4 Helpful Things to Know About Dry Eyes
Did you know that around 4.88 million people in the United States over the age of 50 have dry eyes? If you have been dealing with burning, stinging, watery eyes, or itchy eyes then this is a sign that you might have an eye condition.
Keep reading to learn more about the symptoms of dry eyes.
The most common symptoms of dry eyes include blurred vision, red eyes, light sensitivity, a scratchy sensation, a hard time driving at nighttime, and difficulty wearing contact lenses. Also, if you are suddenly highly sensitive to light when it used to not bother you, or if you are dealing with stringy mucus around your eyes or inside your eyes.
When Should You See a Doctor?
If you have been dealing with symptoms for months then it might be best to go see a professional eye doctor such as medicalartseye.com. Especially if you are experiencing any pain in your eyes. A doctor will be able to determine exactly what is causing your eyes to suffer and figure out how to give you some relief.
If you are experiencing dry eyes avoid blowing into your eyes before you see the doctor. Keep things such as fans, hairdryers, car heaters, etc away from your eyes.
Whenever the healthy tear film in the eye is disrupted you will begin to have symptoms of dry eyes. The tear film is made up of three layers which include fatty oils, mucus, and aqueous fluid. These three layers keep the surface of your eyes clear, lubricated, and smooth.
If one of these layers experiences an issue you will begin to experience symptoms of dry eyes. Sometimes there is a disruption in the tear film because of autoimmune diseases, hormonal changes, inflamed eyelid glands, or allergies.

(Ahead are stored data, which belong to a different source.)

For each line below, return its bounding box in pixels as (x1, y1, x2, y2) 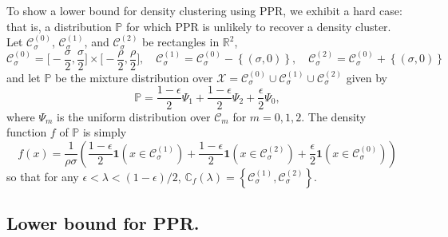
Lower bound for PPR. (6, 211, 200, 235)
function (6, 124, 47, 140)
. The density (301, 108, 367, 124)
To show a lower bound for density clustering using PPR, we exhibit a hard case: (6, 2, 402, 18)
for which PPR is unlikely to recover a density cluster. (125, 18, 391, 34)
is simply (82, 124, 127, 140)
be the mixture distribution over (55, 69, 213, 85)
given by (346, 69, 387, 85)
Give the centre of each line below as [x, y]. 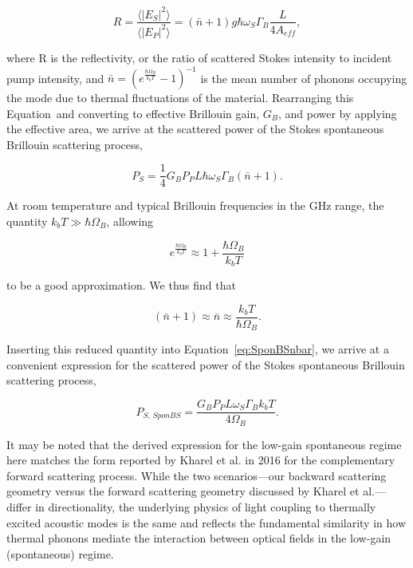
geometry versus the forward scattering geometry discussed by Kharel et [183, 491]
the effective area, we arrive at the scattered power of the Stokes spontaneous [195, 129]
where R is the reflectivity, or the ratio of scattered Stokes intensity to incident [199, 57]
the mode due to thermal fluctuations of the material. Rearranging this [180, 97]
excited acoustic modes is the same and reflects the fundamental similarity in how [206, 522]
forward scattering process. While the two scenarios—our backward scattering [197, 475]
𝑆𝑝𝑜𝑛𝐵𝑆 [167, 415]
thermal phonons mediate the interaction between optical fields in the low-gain [199, 538]
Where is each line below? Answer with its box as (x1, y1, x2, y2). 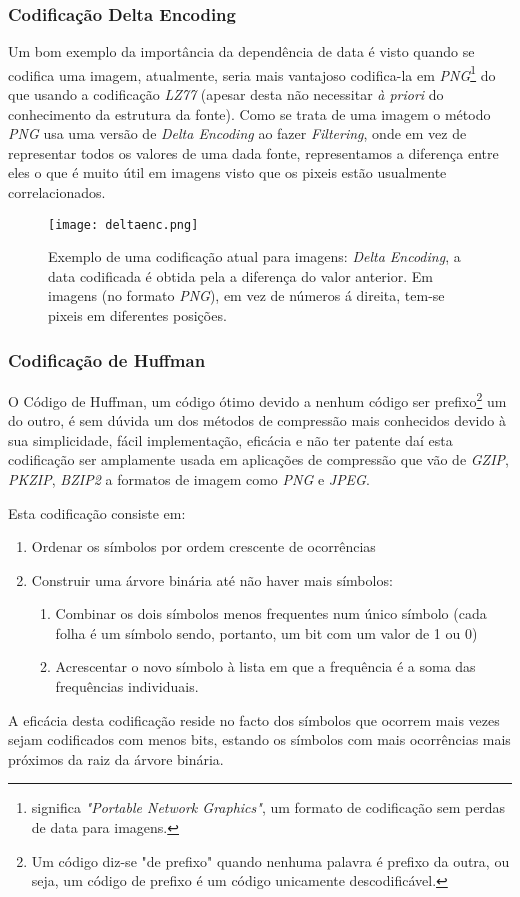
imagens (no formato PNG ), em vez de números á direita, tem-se (48, 285, 445, 306)
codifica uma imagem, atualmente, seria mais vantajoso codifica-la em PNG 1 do (8, 61, 496, 85)
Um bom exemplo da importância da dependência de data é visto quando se (8, 41, 475, 62)
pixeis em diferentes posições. (48, 305, 227, 326)
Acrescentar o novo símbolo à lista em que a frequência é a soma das (55, 656, 476, 677)
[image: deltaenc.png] (48, 217, 199, 232)
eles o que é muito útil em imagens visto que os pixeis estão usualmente (8, 162, 447, 183)
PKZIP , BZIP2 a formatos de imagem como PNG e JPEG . (8, 468, 370, 489)

As you get older the tear production in your eyes will begin to diminish. This is why dry eyes tend to be more common in people that are over the age of 50.
Another risk factor is eating a diet that is low in vitamin A. You can find vitamin A in foods like broccoli, liver, carrots, and omega-3 fatty acids found in walnuts and fish. If you are a woman going through hormonal changes due to pregnancy, menopause, or birth control pills, you are also at higher risk of dealing with dry eyes.
One last high-risk factor is if you have a history of refractive surgery or have been wearing contact lenses for many years.
Ready to Combat Dry Eyes?
We hope that now that you know more about the symptoms of dry eyes you can make an informed decision whether or not you should go see a doctor. If you go too long ignoring the problem you risk damaging the surface of your eyes or dealing with eye infections.